• _What is required_: Scan the records beneath this line for the line holding "we’re so glad" and the line holding "inspection certificates. What are these?", then transcribe exactly those two and all lines between.

• _Supplied records_:
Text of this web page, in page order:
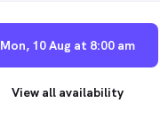
Mon, 10 Aug at 8:00 am
View all availability
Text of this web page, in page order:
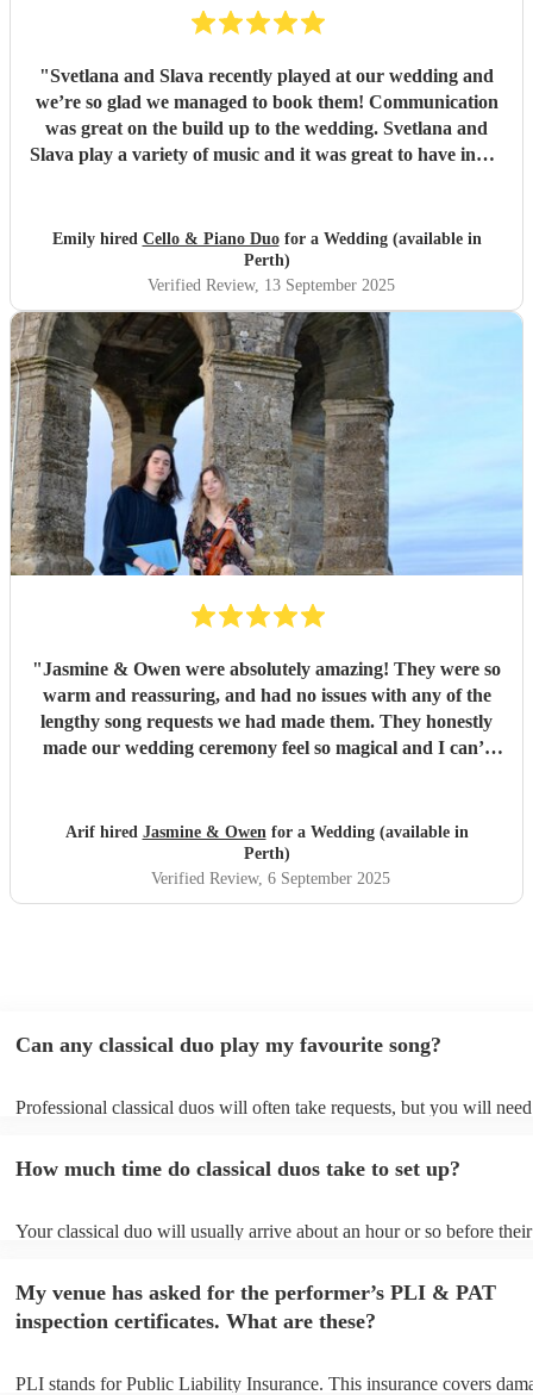
"Svetlana and Slava recently played at our wedding and
we’re so glad we managed to book them! Communication
was great on the build up to the wedding. Svetlana and
Slava play a variety of music and it was great to have input
ambience (Bridgerton vibes!). We’ve had so many
compliments from our guests, we couldn’t recommend
them enough, the perfect cello piano duo for your
wedding! Thanks, Emily & Steve."
Emily hired Cello & Piano Duofor a Wedding (available in
Perth)
Verified Review, 13 September 2025
"Jasmine & Owen were absolutely amazing! They were so
warm and reassuring, and had no issues with any of the
lengthy song requests we had made them. They honestly
made our wedding ceremony feel so magical and I can’t
how, Owen sent us a sample video allowing us to preview
what it would sound like and allowed us to make tweaks. I
cannot recommend them enough. Thank you both for
making our special day that much more meaningful for us
Arif hired Jasmine & Owenfor a Wedding (available in
Perth)
Verified Review, 6 September 2025
Can any classical duo play my favourite song?
Professional classical duos will often take requests, but you will
can view the classical duo's song list on their Encore profile.
How much time do classical duos take to set up?
Your classical duo will usually arrive about an hour or so before their
to their arrival.
My venue has asked for the performer’s PLI & PAT
inspection certificates. What are these?
PLI stands for Public Liability Insurance. This insurance covers

• _Answer space_:
we’re so glad we managed to book them! Communication
was great on the build up to the wedding. Svetlana and
Slava play a variety of music and it was great to have input
ambience (Bridgerton vibes!). We’ve had so many
compliments from our guests, we couldn’t recommend
them enough, the perfect cello piano duo for your
wedding! Thanks, Emily & Steve."
Emily hired Cello & Piano Duofor a Wedding (available in
Perth)
Verified Review, 13 September 2025
"Jasmine & Owen were absolutely amazing! They were so
warm and reassuring, and had no issues with any of the
lengthy song requests we had made them. They honestly
made our wedding ceremony feel so magical and I can’t
how, Owen sent us a sample video allowing us to preview
what it would sound like and allowed us to make tweaks. I
cannot recommend them enough. Thank you both for
making our special day that much more meaningful for us
Arif hired Jasmine & Owenfor a Wedding (available in
Perth)
Verified Review, 6 September 2025
Can any classical duo play my favourite song?
Professional classical duos will often take requests, but you will
can view the classical duo's song list on their Encore profile.
How much time do classical duos take to set up?
Your classical duo will usually arrive about an hour or so before their
to their arrival.
My venue has asked for the performer’s PLI & PAT
inspection certificates. What are these?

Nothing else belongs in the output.